#1 – Make sure you retain ownership, use and control of one’s own data.
Understand the Termination Clause! Read your contract and understand how to properly terminate any cloud computing services. Receive a copy of ALL of your data in a usable form.
#2 – The right to Service Level Agreements (SLAs) that address liabilities, remediation and business outcomes.
All computing services – including cloud services suffer slowdowns and failures. Cloud providers should commit to recovery times, specify the forms of remediation and/or spell out the procedures they will follow.
#3 – The right to notification and choice about changes that affect the service consumers’ business processes.
All cloud computing providers will need to take down systems, interrupt services or make changes in order to increase capacity. Ensure that their policies protect you from these business processes by providing advanced notification of major upgrades or system changes and grant you some control over the schedule.
#4 – The right to understand the technical limitations or requirements of the service up front.
Cloud providers should fully explain their systems, technical requirements and limitations from the beginning. This is crucial so that after you have committed to a cloud service, you do not run the risk of needing to invest in major changes.
#5 – The right to understand the legal requirements of jurisdictions in which the provider operates.

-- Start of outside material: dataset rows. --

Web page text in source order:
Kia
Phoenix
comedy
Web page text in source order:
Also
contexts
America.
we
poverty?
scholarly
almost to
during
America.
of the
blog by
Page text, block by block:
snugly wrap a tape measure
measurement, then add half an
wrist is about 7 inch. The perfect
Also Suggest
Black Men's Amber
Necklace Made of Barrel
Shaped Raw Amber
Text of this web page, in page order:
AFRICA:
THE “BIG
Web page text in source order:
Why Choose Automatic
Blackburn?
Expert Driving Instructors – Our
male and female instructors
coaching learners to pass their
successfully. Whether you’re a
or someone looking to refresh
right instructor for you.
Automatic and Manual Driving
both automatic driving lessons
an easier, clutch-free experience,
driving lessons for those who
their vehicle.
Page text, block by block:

If the cloud computing provider stores or transports the consumer’s data in or through a foreign country, the service consumer becomes subject to the laws and regulations of these jurisdictions.
#6 – The right to know what security processes the provider follows.

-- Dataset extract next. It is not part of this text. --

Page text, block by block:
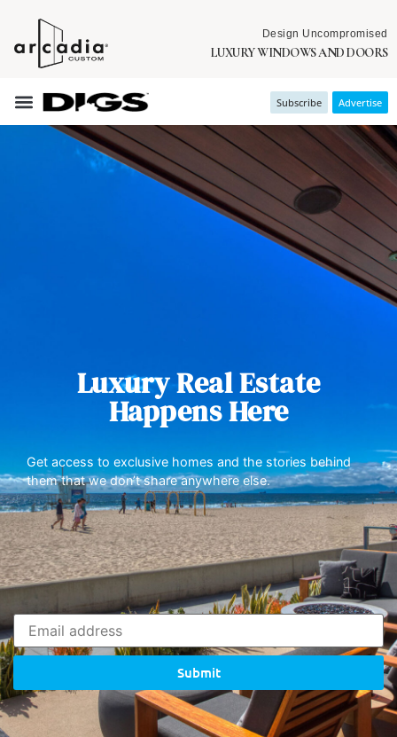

Security breaches can happen at multiple levels of technology. Service consumers must understand the processes a provider uses, so that security at one level (such as the server) does not subvert security at another level (such as the network).
#7 – The responsibility to understand and adhere to software license requirements.
Providers and consumers must come to an understanding about how the proper use of software licenses will be assured.
Cloud Security – I think I am afraid?
The following 5 security points are critical in the choice of a cloud provider for your organization.
#1 – Privileged user access
Sensitive data processed outside the enterprise brings with it an inherent level of risk, because outsourced services bypass the “physical, logical and personnel controls“. Ask providers to supply specific information on the hiring and oversight of privileged administrators, and the controls over their access.
#2 – Regulatory compliance
Customers are ultimately responsible for the security and integrity of their own data, even when it is held by a service provider. Traditional service providers are subjected to external audits and security certifications. Cloud providers who refuse to undergo this scrutiny are signaling that customers can only use them for the most trivial functions.
#3 – Data segregation
Data in the cloud is typically stored in a shared environment alongside data from other customers. Encryption is effective but isn’t a cure-all. Find out what is done to segregate data at rest. The cloud provider should provide evidence that encryption schemes were designed and tested by experienced specialists. Encryption accidents can make data totally unusable, and even normal encryption can complicate availability.
#4 – Investigative support
Cloud services are especially difficult to investigate, because logging and data for multiple customers may be co-located and may also be spread across an ever-changing set of hosts and data centers. If you cannot get a contractual commitment to support specific forms of investigation, along with evidence that the vendor has already successfully supported such activities, then the only safe assumption is that investigation and discovery requests will be impossible.
#5 – Long-term viability
Ideally, your cloud computing provider will never go broke or get acquired and swallowed up by a larger company. Be sure your data will remain available to you, should such an event occur. Ask potential providers how you would get your data back and if it would be in a format that you could import into a replacement application.
If you know your rights and clear the basic security review, you will greatly enhance your chance of success with your cloud provider and the cloud computing services you have selected.